[Start of Attachment]
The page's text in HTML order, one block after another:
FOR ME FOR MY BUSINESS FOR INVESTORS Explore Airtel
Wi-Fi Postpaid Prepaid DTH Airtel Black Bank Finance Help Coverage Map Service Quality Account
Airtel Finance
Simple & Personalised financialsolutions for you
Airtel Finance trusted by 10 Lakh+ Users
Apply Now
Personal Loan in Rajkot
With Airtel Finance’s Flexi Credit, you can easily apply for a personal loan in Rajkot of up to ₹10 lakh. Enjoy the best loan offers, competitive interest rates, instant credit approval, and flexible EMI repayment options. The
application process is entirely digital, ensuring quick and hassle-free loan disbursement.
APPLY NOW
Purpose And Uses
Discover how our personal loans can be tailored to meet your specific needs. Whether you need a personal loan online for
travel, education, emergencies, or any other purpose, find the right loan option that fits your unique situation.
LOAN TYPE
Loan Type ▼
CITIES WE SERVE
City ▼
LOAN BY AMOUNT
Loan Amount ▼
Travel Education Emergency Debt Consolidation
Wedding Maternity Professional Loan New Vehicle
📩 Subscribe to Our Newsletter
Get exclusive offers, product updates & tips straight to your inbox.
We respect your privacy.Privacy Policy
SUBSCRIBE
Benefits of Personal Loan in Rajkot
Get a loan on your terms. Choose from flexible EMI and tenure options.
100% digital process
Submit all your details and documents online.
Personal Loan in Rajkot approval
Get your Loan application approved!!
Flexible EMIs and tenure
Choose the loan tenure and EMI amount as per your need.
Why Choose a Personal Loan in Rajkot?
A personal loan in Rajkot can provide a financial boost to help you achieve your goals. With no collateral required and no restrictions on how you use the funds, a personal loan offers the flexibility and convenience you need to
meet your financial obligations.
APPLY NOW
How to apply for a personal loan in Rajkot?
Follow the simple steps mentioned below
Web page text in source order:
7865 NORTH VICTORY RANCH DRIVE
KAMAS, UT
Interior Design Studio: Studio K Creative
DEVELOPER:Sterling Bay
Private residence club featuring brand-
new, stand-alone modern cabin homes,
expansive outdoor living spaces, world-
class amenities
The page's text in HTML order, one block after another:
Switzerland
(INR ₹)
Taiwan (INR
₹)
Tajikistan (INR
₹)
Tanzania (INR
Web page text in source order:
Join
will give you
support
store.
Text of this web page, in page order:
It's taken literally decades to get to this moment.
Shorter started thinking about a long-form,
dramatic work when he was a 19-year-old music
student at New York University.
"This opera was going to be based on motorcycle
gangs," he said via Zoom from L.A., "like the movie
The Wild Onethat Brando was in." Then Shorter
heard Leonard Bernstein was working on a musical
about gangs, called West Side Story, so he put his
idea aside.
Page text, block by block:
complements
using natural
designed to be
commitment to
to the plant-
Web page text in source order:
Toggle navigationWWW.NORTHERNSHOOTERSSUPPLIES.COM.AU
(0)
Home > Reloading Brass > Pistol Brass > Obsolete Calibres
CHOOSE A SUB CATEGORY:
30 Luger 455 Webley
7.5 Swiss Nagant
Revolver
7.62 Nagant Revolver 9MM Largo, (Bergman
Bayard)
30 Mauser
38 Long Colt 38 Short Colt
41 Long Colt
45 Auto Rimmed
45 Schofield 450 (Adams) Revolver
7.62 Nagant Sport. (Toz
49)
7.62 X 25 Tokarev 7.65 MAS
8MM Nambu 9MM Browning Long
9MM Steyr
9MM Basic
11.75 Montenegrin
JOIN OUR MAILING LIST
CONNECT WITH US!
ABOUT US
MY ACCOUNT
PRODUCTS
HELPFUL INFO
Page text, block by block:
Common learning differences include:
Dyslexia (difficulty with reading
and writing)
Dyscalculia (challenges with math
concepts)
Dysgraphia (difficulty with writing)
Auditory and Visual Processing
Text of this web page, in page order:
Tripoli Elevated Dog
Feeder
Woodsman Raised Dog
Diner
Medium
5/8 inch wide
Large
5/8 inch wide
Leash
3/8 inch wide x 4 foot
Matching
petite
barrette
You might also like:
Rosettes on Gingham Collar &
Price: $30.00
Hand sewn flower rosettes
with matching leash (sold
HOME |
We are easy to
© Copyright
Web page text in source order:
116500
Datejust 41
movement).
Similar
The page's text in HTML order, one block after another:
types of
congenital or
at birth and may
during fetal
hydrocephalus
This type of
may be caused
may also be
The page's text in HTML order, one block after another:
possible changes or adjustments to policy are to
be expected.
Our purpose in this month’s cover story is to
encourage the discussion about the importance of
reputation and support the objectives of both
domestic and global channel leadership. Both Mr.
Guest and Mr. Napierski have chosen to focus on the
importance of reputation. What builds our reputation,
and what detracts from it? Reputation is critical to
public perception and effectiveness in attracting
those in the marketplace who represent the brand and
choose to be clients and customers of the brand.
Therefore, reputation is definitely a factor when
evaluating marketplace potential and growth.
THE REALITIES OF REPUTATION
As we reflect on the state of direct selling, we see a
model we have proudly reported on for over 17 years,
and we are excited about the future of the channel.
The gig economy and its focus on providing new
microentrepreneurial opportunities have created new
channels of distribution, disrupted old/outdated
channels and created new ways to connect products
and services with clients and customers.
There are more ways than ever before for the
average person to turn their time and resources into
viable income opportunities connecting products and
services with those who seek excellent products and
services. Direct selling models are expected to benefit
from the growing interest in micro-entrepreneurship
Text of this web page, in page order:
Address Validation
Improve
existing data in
[End of Attachment]
**Instructions to follow:** Reproduce the material exactly. Every line must match.

**Output of the exercise:**
The page's text in HTML order, one block after another:
FOR ME FOR MY BUSINESS FOR INVESTORS Explore Airtel
Wi-Fi Postpaid Prepaid DTH Airtel Black Bank Finance Help Coverage Map Service Quality Account
Airtel Finance
Simple & Personalised financialsolutions for you
Airtel Finance trusted by 10 Lakh+ Users
Apply Now
Personal Loan in Rajkot
With Airtel Finance’s Flexi Credit, you can easily apply for a personal loan in Rajkot of up to ₹10 lakh. Enjoy the best loan offers, competitive interest rates, instant credit approval, and flexible EMI repayment options. The
application process is entirely digital, ensuring quick and hassle-free loan disbursement.
APPLY NOW
Purpose And Uses
Discover how our personal loans can be tailored to meet your specific needs. Whether you need a personal loan online for
travel, education, emergencies, or any other purpose, find the right loan option that fits your unique situation.
LOAN TYPE
Loan Type ▼
CITIES WE SERVE
City ▼
LOAN BY AMOUNT
Loan Amount ▼
Travel Education Emergency Debt Consolidation
Wedding Maternity Professional Loan New Vehicle
📩 Subscribe to Our Newsletter
Get exclusive offers, product updates & tips straight to your inbox.
We respect your privacy.Privacy Policy
SUBSCRIBE
Benefits of Personal Loan in Rajkot
Get a loan on your terms. Choose from flexible EMI and tenure options.
100% digital process
Submit all your details and documents online.
Personal Loan in Rajkot approval
Get your Loan application approved!!
Flexible EMIs and tenure
Choose the loan tenure and EMI amount as per your need.
Why Choose a Personal Loan in Rajkot?
A personal loan in Rajkot can provide a financial boost to help you achieve your goals. With no collateral required and no restrictions on how you use the funds, a personal loan offers the flexibility and convenience you need to
meet your financial obligations.
APPLY NOW
How to apply for a personal loan in Rajkot?
Follow the simple steps mentioned below
Web page text in source order:
7865 NORTH VICTORY RANCH DRIVE
KAMAS, UT
Interior Design Studio: Studio K Creative
DEVELOPER:Sterling Bay
Private residence club featuring brand-
new, stand-alone modern cabin homes,
expansive outdoor living spaces, world-
class amenities
The page's text in HTML order, one block after another:
Switzerland
(INR ₹)
Taiwan (INR
₹)
Tajikistan (INR
₹)
Tanzania (INR
Web page text in source order:
Join
will give you
support
store.
Text of this web page, in page order:
It's taken literally decades to get to this moment.
Shorter started thinking about a long-form,
dramatic work when he was a 19-year-old music
student at New York University.
"This opera was going to be based on motorcycle
gangs," he said via Zoom from L.A., "like the movie
The Wild Onethat Brando was in." Then Shorter
heard Leonard Bernstein was working on a musical
about gangs, called West Side Story, so he put his
idea aside.
Page text, block by block:
complements
using natural
designed to be
commitment to
to the plant-
Web page text in source order:
Toggle navigationWWW.NORTHERNSHOOTERSSUPPLIES.COM.AU
(0)
Home > Reloading Brass > Pistol Brass > Obsolete Calibres
CHOOSE A SUB CATEGORY:
30 Luger 455 Webley
7.5 Swiss Nagant
Revolver
7.62 Nagant Revolver 9MM Largo, (Bergman
Bayard)
30 Mauser
38 Long Colt 38 Short Colt
41 Long Colt
45 Auto Rimmed
45 Schofield 450 (Adams) Revolver
7.62 Nagant Sport. (Toz
49)
7.62 X 25 Tokarev 7.65 MAS
8MM Nambu 9MM Browning Long
9MM Steyr
9MM Basic
11.75 Montenegrin
JOIN OUR MAILING LIST
CONNECT WITH US!
ABOUT US
MY ACCOUNT
PRODUCTS
HELPFUL INFO
Page text, block by block:
Common learning differences include:
Dyslexia (difficulty with reading
and writing)
Dyscalculia (challenges with math
concepts)
Dysgraphia (difficulty with writing)
Auditory and Visual Processing
Text of this web page, in page order:
Tripoli Elevated Dog
Feeder
Woodsman Raised Dog
Diner
Medium
5/8 inch wide
Large
5/8 inch wide
Leash
3/8 inch wide x 4 foot
Matching
petite
barrette
You might also like:
Rosettes on Gingham Collar &
Price: $30.00
Hand sewn flower rosettes
with matching leash (sold
HOME |
We are easy to
© Copyright
Web page text in source order:
116500
Datejust 41
movement).
Similar
The page's text in HTML order, one block after another:
types of
congenital or
at birth and may
during fetal
hydrocephalus
This type of
may be caused
may also be
The page's text in HTML order, one block after another:
possible changes or adjustments to policy are to
be expected.
Our purpose in this month’s cover story is to
encourage the discussion about the importance of
reputation and support the objectives of both
domestic and global channel leadership. Both Mr.
Guest and Mr. Napierski have chosen to focus on the
importance of reputation. What builds our reputation,
and what detracts from it? Reputation is critical to
public perception and effectiveness in attracting
those in the marketplace who represent the brand and
choose to be clients and customers of the brand.
Therefore, reputation is definitely a factor when
evaluating marketplace potential and growth.
THE REALITIES OF REPUTATION
As we reflect on the state of direct selling, we see a
model we have proudly reported on for over 17 years,
and we are excited about the future of the channel.
The gig economy and its focus on providing new
microentrepreneurial opportunities have created new
channels of distribution, disrupted old/outdated
channels and created new ways to connect products
and services with clients and customers.
There are more ways than ever before for the
average person to turn their time and resources into
viable income opportunities connecting products and
services with those who seek excellent products and
services. Direct selling models are expected to benefit
from the growing interest in micro-entrepreneurship
Text of this web page, in page order:
Address Validation
Improve
existing data in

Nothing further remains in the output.